Using the technique of LSCM (Fig. 2), JVG9 was found to restructure actin and α-tubulin in T. cruzi trypomastigotes. Untreated parasites (Fig. 2) presented a different distribution of these cytoskeletal proteins in both their cellular bodies and flagella. The fluorescence pattern of actin was homogeneously distributed in parasites of the control group (Fig. 2B) whereas in treated parasites the protein was found to be aggregated in patches on the body, but not in the flagellum (Fig. 2B), and α-tubulin was distributed in clusters that were located primarily at the periphery (Fig. 2C). Morphological changes have a strong correlation with the distribution of the microfilaments and microtubules in bloodstream trypomastigotes.

Fig. 2

: laser scanning confocal microscopy images of bloodstream forms of Trypanosoma cruzi INC-5 strain. Upper panel: fluorescent staining of control parasite with DAPI (A), actin of T. cruzi (B), α-tubulin (C) MERGE (D) and Nomarsky illumination (E); bottom panel: bloodstream forms of T. cruzi INC-5 strain treated with JVG9 compound 54.2 µm during 24 h. The actin patches are indicating by arrows and clusters of α-tubulin are indicated by open arrowheads. Bar = 5 µm. F: flagellum; K: kinetoplast; N: nucleus.

DISCUSSION

Because Chagas disease is still considered a public health problem and a neglected disease in many underdevelopment countries, the efforts to find effective drugs for its treatment continue. Many experimental compounds have been designed, produced and tested against T. cruzi, but many of them remain unused until their impact in the biology or the physiology of the parasite can be established. It is well known that the application of different approaches to the study of the cellular biology of the parasites has a great influence on drug development (Coura & de Castro 2002, Paulino et al. 2005 , Romero & Morilla 2010 , Urbina 2010)). After the demonstration that the JVG9 is a benzimidazole derivative with trypanocidal activity (Díaz-Chiguer et al. 2012)), we here demonstrated that this compound produces alterations in the morphology and distribution of the cytoskeletal proteins actin and tubulin in bloodstream forms of the INC-5 strain. However, we noted that the concentration, at which the effects were observed in parasites, was six times lower than the LC50 reported in our previous work (Díaz-Chiguer et al. 2012)). We therefore decided to treat the parasites at 54.2 µm because this was the concentration at which we first observed an effect on cytoskeletal proteins such as actin and tubulin. Alternately, at higher concentrations, such as 320 µm, it was not possible to record any microscopic observations due the presence of precipitation.

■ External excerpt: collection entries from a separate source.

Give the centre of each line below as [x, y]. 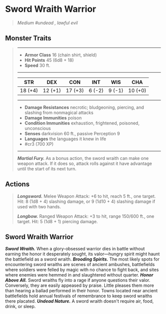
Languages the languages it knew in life [65, 139]
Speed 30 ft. [37, 65]
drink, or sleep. [21, 307]
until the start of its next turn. [47, 168]
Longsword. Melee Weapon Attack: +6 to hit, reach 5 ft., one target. [86, 196]
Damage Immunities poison [53, 118]
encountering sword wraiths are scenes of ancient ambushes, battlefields [80, 265]
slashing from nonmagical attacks [59, 113]
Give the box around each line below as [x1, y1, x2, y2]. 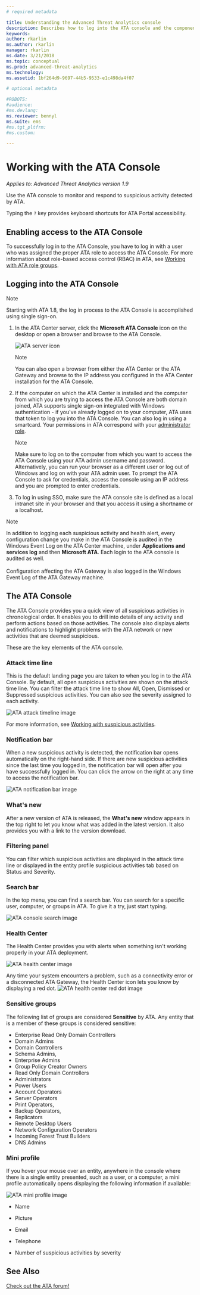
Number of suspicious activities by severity [14, 1249, 121, 1256]
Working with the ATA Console [6, 160, 161, 174]
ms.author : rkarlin [6, 42, 55, 48]
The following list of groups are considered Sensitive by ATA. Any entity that [6, 1013, 194, 1020]
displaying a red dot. [6, 985, 57, 992]
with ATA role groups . [6, 262, 59, 269]
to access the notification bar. [6, 774, 79, 781]
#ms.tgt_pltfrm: [6, 124, 46, 130]
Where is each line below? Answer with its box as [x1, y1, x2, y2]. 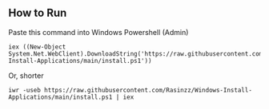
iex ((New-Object [8, 43, 66, 51]
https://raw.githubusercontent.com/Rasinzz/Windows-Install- [43, 86, 252, 94]
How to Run [8, 6, 67, 20]
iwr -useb [8, 86, 42, 94]
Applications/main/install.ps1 [8, 93, 113, 101]
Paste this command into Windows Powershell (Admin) [8, 27, 189, 37]
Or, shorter [8, 71, 44, 80]
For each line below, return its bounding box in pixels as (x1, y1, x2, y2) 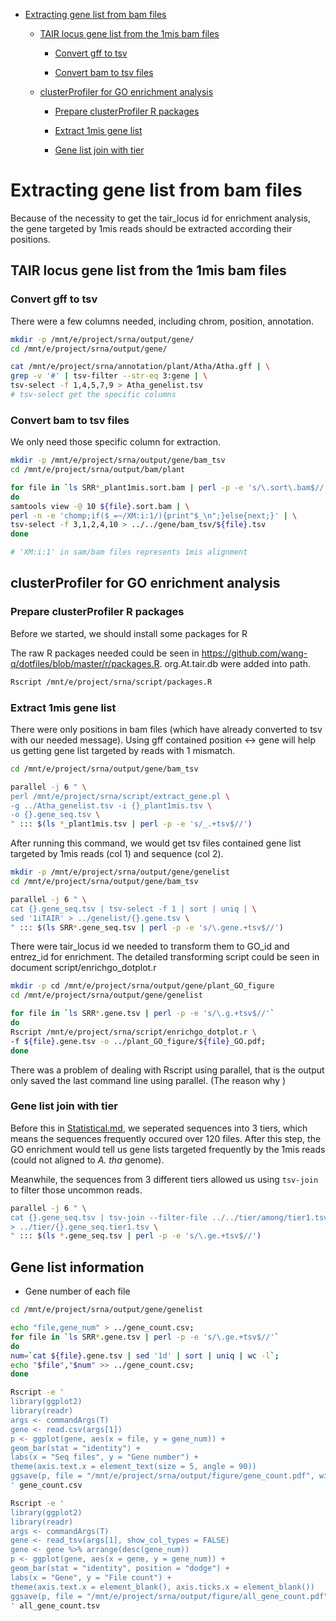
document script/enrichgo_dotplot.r (10, 962, 157, 974)
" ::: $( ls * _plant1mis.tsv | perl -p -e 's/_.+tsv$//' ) (10, 819, 253, 829)
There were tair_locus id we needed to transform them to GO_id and (10, 940, 290, 953)
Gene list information (10, 1259, 145, 1276)
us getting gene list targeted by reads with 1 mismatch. (10, 744, 236, 756)
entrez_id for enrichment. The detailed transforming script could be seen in (10, 951, 320, 963)
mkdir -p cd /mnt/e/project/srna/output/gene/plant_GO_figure (10, 981, 275, 991)
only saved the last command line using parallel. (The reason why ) (10, 1074, 287, 1086)
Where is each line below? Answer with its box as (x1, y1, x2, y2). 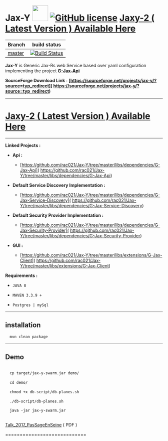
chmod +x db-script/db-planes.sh (9, 389, 79, 394)
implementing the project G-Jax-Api (5, 68, 80, 74)
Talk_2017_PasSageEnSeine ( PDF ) (5, 422, 77, 427)
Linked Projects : (5, 142, 41, 148)
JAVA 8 (12, 283, 26, 288)
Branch (7, 41, 25, 48)
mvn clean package (9, 334, 48, 339)
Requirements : (5, 272, 38, 278)
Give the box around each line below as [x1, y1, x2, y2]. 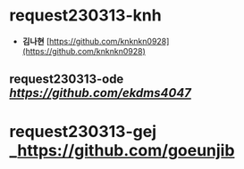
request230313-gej [9, 121, 156, 141]
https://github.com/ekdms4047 [9, 85, 192, 101]
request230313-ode [9, 72, 124, 87]
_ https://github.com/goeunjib [9, 140, 235, 160]
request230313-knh [9, 5, 163, 26]

It is possible that observed alterations on the parasite cytoskeletal proteins that produced changes in the morphology may be similar to those found after anti-cancer treatment. When Leishmania amazonensis and T. cruzi were evaluated with taxol and vinblastine, effects were clearly found on the membrane, with protrusions that resemble cellular surface blebs indicative of cell death mechanisms such as mitochondrial swelling, plasma membrane blebbing and the presence of autophagosome-like structures (Vannier-Santos & de Castro 2009). If JVG9 is capable of triggering some form of this parasite death mechanism, this would be the first report of the involvement of alterations in the expression of cytoskeletal proteins in the presence of a benzimidazole-derivative compound. It would be worthwhile to evaluate the expression of cytoskeletal proteins using double-dimension electrophoresis, as published previously for actin (Cevallos et al. 2011)) and to determine whether there are changes in the expression of actin and tubulin variants and whether they are the primary targets of these compounds. The effects of the designed JVG9 are a very good example of a structure-activity integration that produces better drugs through medicinal chemistry approaches. Additionally, it is an alternative approach showing how it is possible to redesign old drugs and thereby find novel compounds for the treatment of Chagas disease.